Fixed effects in first-difference model with percentage changes? I'm estimating the following panel data model (years $t$, regions $i$) in Stata:
$$\%Δy_{ti} = \beta_0 + \beta_1 \%Δx_{ti} +  \beta_2 \%Δcontrols_{ti} \dots + e_{ti}$$
As far as I know, this is a first-difference model with the only distinction being that I use % change ($\%Δ$) instead of absolute change ($Δ$). There are about 125 regions $i$ and 3 three-year periods $t$.
My questions:


*

*I understood that region-fixed effects shouldn't be
included as this part is already taken care of by this differencing
method. Is this right? I'm a bit worried about this, since adding those fixed effects leads to a loss of significance of all coefficients (thus the choice is of huge impact). 
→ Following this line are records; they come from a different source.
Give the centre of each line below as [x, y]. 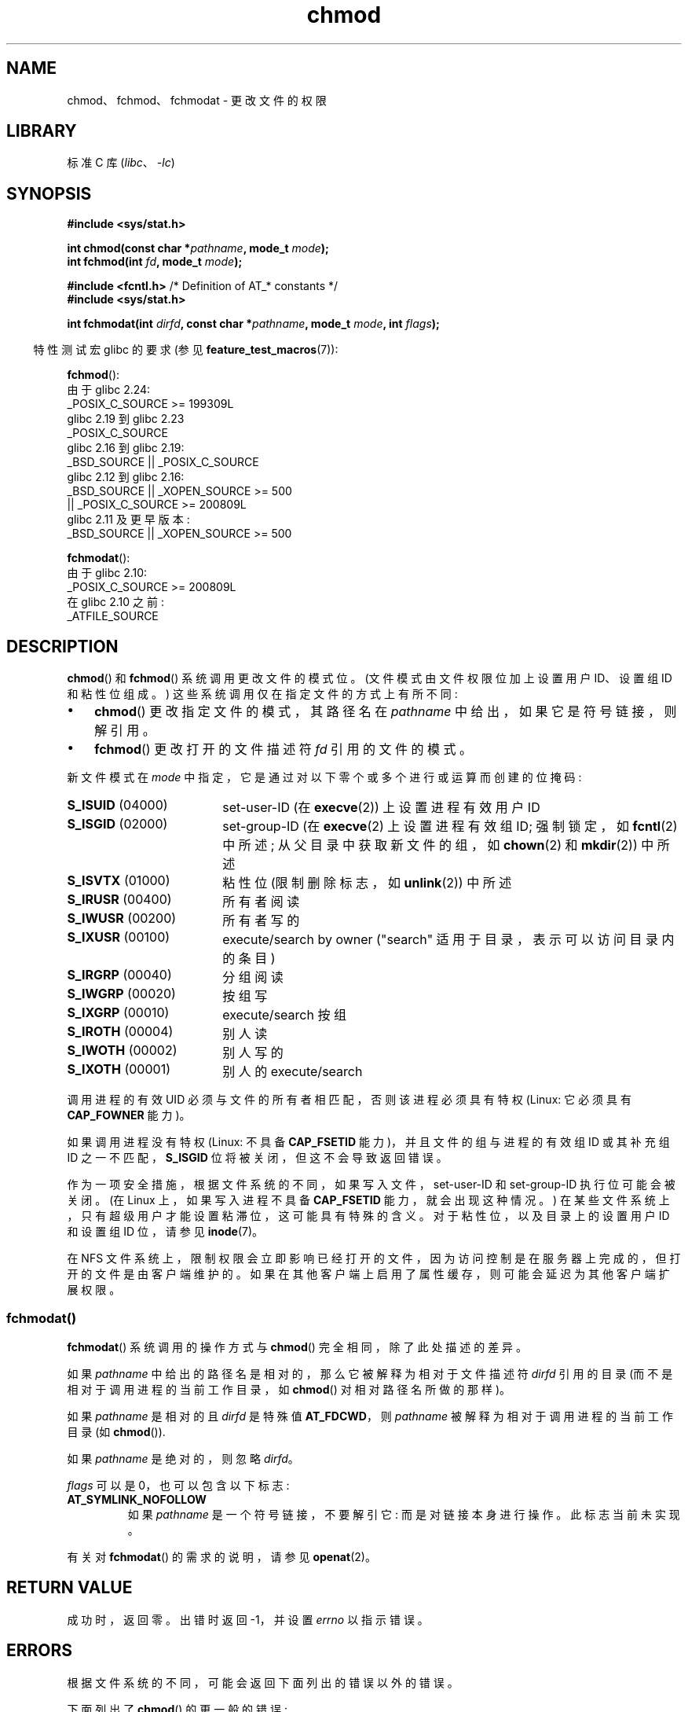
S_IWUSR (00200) [122, 918]
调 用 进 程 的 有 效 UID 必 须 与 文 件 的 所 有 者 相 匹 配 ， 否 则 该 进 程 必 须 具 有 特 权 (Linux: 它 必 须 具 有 [349, 1100]
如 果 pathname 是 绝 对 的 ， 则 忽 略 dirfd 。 [183, 1458]
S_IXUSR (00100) [119, 937]
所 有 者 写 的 [261, 921]
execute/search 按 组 [284, 1015]
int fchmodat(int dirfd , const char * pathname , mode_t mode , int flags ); [253, 324]
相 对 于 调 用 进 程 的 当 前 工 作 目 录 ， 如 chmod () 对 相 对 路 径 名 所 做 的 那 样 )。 [289, 1389]
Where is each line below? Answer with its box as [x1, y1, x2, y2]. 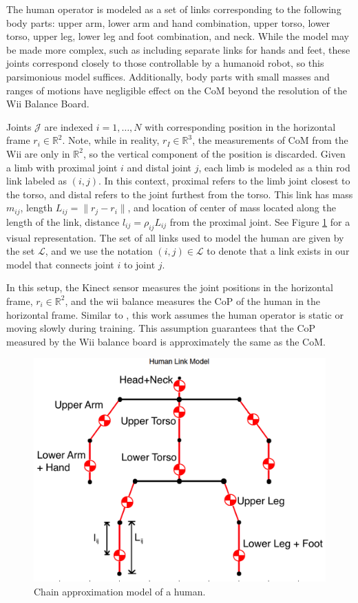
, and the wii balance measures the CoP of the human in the [65, 293, 321, 308]
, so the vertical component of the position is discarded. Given [83, 146, 346, 160]
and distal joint [127, 160, 192, 174]
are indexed [44, 119, 93, 134]
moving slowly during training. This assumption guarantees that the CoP [6, 321, 316, 335]
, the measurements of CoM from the [192, 133, 348, 147]
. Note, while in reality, [62, 133, 160, 147]
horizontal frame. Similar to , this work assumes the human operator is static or [6, 307, 344, 321]
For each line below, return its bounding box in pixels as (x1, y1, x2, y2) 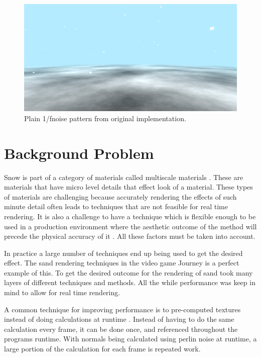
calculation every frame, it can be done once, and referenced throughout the (4, 323, 238, 334)
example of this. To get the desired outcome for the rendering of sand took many (4, 267, 253, 278)
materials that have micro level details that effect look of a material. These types (4, 182, 253, 192)
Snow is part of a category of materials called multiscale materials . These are (4, 171, 243, 182)
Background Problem (4, 142, 154, 163)
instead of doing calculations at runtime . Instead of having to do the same (4, 314, 234, 324)
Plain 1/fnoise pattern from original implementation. (24, 113, 186, 123)
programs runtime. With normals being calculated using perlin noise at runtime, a (4, 333, 257, 344)
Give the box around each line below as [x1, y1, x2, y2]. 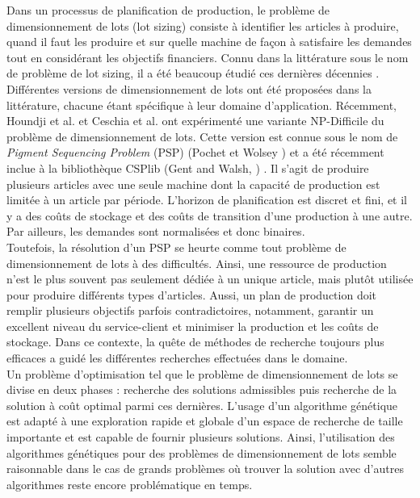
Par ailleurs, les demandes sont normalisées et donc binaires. [6, 223, 305, 240]
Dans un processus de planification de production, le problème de [6, 2, 330, 18]
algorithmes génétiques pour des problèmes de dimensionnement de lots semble [6, 444, 397, 461]
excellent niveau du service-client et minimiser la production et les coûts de [6, 317, 379, 334]
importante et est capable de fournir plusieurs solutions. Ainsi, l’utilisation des [6, 429, 395, 446]
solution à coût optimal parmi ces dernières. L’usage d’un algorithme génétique [6, 396, 398, 413]
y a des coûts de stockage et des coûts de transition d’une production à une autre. [6, 207, 413, 224]
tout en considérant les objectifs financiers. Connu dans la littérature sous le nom [6, 48, 409, 65]
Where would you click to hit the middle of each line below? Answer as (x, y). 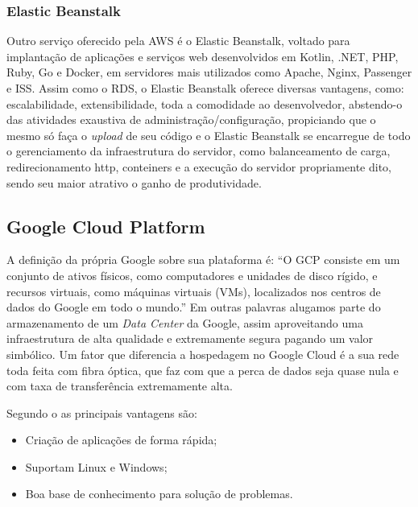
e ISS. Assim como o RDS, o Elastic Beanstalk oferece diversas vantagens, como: (205, 88)
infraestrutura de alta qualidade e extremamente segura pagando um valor (190, 338)
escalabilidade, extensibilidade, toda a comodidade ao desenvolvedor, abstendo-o (205, 103)
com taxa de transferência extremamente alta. (120, 386)
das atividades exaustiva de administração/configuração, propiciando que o (191, 120)
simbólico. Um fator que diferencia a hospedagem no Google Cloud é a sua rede (203, 354)
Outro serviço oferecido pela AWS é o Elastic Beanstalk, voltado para (178, 41)
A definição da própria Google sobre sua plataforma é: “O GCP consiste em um (203, 260)
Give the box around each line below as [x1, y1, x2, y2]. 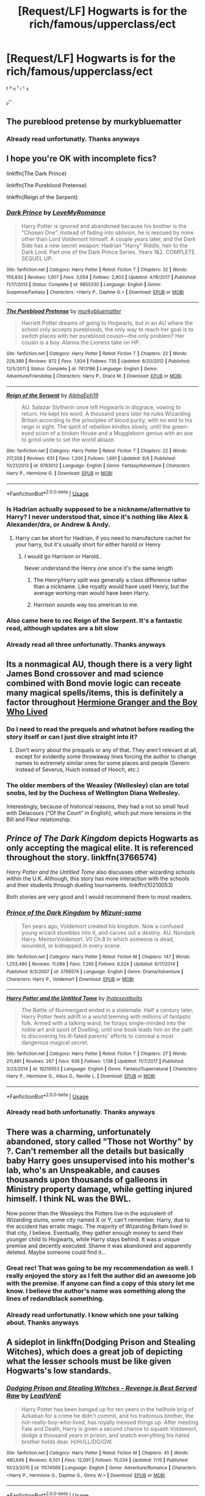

*I deliberately chose for the $\%Δ$ of the variables instead of the $Δ$, as this would yield elasticities in my results, and it felt like this would put the changes in perspective. Is this indeed better than looking at just $Δ$?

 A: First, assuming you do xtreg y x controls, fe, let's answer with a simple specification. Say you have $\forall \{t,i\}\in[1,T]\times[1,I]$ the following model specification
$y_{ti} = \beta_0 + X_{ti}\beta + e_{ti}= \beta_0 + X_{ti}\beta + \alpha_i + \varepsilon_{ti}$
where arbitrarily $\alpha_1$ is not specified (which is different from being $0$), and $\varepsilon_{ti}$ is the error component varying both over regions and over time, said to be idiosyncratic, .

The non-relative (and traditional) first-difference would have been

$y_{ti}-y_{(t-1)i} = (\beta_0 -\beta_0)+(X_{ti}-X_{(t-1)i})\beta + (\alpha_i-\alpha_i) + (\varepsilon_{ti}-\varepsilon_{(t-1)i})$
Instead of this, you choose to compute the following relative first-difference.
$-1 + \frac{y_{ti}}{y_{(t-1)i}} = \left(-1 + \frac{\beta_0}{\beta_0}\right)+\left(-1 + \frac{X_{ti}}{X_{(t-1)i}}\right)\beta + \left(-1 + \frac{\alpha_i}{\alpha_i}\right) + \left(-1 + \frac{\varepsilon_{ti}}{\varepsilon_{(t-1)i}}\right)$
or in continuous terms
$\ln\left(\frac{y_{ti}}{y_{(t-1)i}}\right) = \ln\left(\frac{\beta_0}{\beta_0}\right) + \ln\left(\frac{X_{ti}}{X_{(t-1)i}}\right)\beta + \ln\left(\frac{\alpha_i}{\alpha_i}\right) + \ln\left(\frac{\varepsilon_{ti}}{\varepsilon_{(t-1)i}}\right)$


*

*All these regions fixed-effects are removed by the first difference. So, this is right, region-fixed effects are already taken care of by the differencing method.



Thus, your first-difference model is

$\%\Delta y_{ti} = \%\Delta X_{ti}\beta + \%\Delta \varepsilon_{ti}$
And Stata's FE actually does 
$\%\Delta y_{ti} - \overline{\%\Delta y_{i} } + \overline{\overline{\%\Delta y}} = \left(\%\Delta X_{ti} - \overline{\%\Delta X_{i} } + \overline{\overline{\%\Delta X}} \right)\beta + \left(\%\Delta \varepsilon_{ti} - \overline{\%\Delta \varepsilon_{i} } + \overline{\overline{\%\Delta \varepsilon}} \right)$
Where $\overline{Z_i} \forall i$ stand for within region over-time averages, and $\overline{\overline{Z}}$ stand for a grand average over time and regions.


*If your question of research is about estimating short-run elasticities (between two years) controling for effects that are entailed in all regions over time (actually all what the FE model is about since it puts out of $\beta$ any region and region-time common denominator), your choice of using relative variations as input to an FE estimation procedure is fair. 



Note that you should check beforehand with a Durbin–Wu–Hausman test how such using an FE (vs RE) won't return consitent but inefficient estimates.